The simple solution, would be to calculate the mean over all OTHER NAME within the MAIN_CATEGORY
Calculate ‘weighted means’ over OTHER SUB_CATEGORY items by the sum of the SCORE within the SUB_CATHEGORY
(1) Another possible approach is to calculate the simple Mean of the all OTHER SUB_CATHEGORY mans, let’s call it ‘mean of means’. This approach may be interesting if the type of data is sampled in a way with inherent bias, displaying a better description of the sampling.
(2) Then you could approach the mean with the central limit theorem normalizing these means. Let’s call it ‘central limit theorem approach’
This fourth approach (less probable) is to display a simplified matrix with all the rest of the OTHER SUB_CATHEGORY means.

This fourth approach can be combined with extra columns with options 1, 2 and 3 together; with PROS: that can give you more visual QC, and CONS: that if your ‘m’ is huge, then the matrix becomes proportionally unpractical.

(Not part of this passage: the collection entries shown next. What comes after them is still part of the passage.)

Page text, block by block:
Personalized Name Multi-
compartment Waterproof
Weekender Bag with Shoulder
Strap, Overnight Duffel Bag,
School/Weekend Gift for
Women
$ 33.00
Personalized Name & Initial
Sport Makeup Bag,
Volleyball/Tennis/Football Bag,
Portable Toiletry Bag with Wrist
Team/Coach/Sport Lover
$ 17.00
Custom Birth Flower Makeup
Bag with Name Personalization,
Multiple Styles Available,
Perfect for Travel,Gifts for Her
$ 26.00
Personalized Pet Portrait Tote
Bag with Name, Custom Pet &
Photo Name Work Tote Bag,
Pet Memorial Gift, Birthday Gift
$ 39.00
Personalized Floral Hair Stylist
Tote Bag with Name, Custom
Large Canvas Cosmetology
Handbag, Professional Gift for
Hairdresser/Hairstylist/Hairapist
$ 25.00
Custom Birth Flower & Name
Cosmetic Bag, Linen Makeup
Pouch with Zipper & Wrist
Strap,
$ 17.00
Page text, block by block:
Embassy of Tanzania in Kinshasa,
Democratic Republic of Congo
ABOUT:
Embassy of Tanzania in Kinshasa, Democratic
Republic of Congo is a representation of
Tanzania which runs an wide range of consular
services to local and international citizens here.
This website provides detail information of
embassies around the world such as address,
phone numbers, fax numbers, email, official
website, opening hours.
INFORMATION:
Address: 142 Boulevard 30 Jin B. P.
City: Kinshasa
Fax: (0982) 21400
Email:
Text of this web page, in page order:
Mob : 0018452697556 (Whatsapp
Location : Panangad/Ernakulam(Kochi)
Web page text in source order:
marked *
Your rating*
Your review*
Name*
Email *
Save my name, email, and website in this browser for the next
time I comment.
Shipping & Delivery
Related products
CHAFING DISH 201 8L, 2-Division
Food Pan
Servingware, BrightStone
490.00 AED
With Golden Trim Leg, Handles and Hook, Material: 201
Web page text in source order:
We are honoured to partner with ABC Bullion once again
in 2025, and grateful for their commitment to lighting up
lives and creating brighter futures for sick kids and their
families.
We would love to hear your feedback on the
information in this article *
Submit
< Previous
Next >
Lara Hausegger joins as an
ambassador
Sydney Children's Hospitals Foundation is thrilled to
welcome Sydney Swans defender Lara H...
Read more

As you can see these approaches may be related to the nature of your data. But we are getting a closer idea on your expectations

BR

bruno29a · December 11, 2021, 4:01pm

Hi @dperria , thank you for confirming on the correct values, and thank you for confirming that there can be more than 2 sub categories in a main category.

But as per @gonhaddock , you are not providing any explanation on how the results should be if you have more than 2 sub categories. When you have only 2 sub categories, the “OTHER” mean would be the other mean. If you have 3 sub categories, there would be 2 other “OTHER” means. How do you choose which of the 2 is the “OTHER” mean per sub category?

gonhaddock · December 11, 2021, 4:21pm

@dperria
I’ve anticipated a possible solution with the ‘simple’ option 1 method. This is the average of all OTHER NAME SCORES within the same MAIN_CATEGORY.

I added few SUB_CATHEGORIES to input data, aiming to test the hierarchy 1:m:n

This would be the base for any other swapping estimates. But let me know any comment or finding.

BR

dperria · December 13, 2021, 5:15pm

Thank you @gonhaddock this is exactly what I was looking for!

BR

dperria · December 13, 2021, 5:17pm

Hi @bruno29a thank you for your help. @gonhaddock provided a solution here below.

system · December 20, 2021, 5:17pm

This topic was automatically closed 7 days after the last reply. New replies are no longer allowed.